TOKYO, April 3 (Reuters) - U.S. Treasuries steadied in Asia on Wednesday, after slipping the previous day as worries of a major banking crisis in the euro zone receded and as investors braced for a solid recovery in U.S. employment.
* The yield on the 10-year notes was little changed at 1.861 percent. It rose about 3 basis points on Tuesday after hitting a two-month low of 1.823 percent in Asian trade.
* Although weak U.S. manufacturing data on Monday helped to drive down the 10-year yield to a two-month low, stable euro zone debt markets boosted investors’ risk appetite.
* Italian and Spanish bond prices rose as investors scaled back concerns that a draconian international bailout of Cyprus could set off a wider bank run in the euro zone.

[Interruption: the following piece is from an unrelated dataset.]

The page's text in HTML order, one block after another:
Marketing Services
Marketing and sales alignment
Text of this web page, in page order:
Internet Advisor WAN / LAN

* Wall Street shares also rallied to record highs, with both the S&P 500 and Dow Jones index closing at record highs, undermining the attraction of Treasuries.

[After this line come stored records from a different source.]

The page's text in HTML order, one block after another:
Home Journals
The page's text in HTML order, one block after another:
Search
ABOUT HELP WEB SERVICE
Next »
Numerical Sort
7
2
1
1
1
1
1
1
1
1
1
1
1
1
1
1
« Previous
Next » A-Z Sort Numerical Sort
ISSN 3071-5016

* Furthermore, investors are expecting Friday’s U.S. jobs data, the most important event of the week, to show payrolls gained a net 200,000 in March, well above its trend since the U.S. economy recovered from the 2008 financial crisis.

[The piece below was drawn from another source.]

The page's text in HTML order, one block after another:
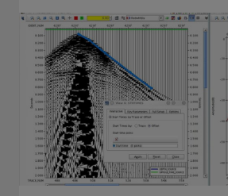
High-end prestack two-way
migration for accurate imaging in
with great structural and velocity
View

* Still, Treasuries were underpinned by expectations the Federal Reserve will keep buying bonds for the time being to knock down unemployment further.
* “U.S. bond yields also look attractive, comparatively speaking, as yields on Japanese and German bonds are falling sharply,” said a trader at a Japanese bank.
* The 10-year Japanese government bond yield is flirting with 10-year lows near 0.5 percent on hopes of aggressive monetary easing by the Bank of Japan. German Bunds yield about 1.31 percent, not far from its eight-month low near 1.25 percent hit last week on worries about Cyprus.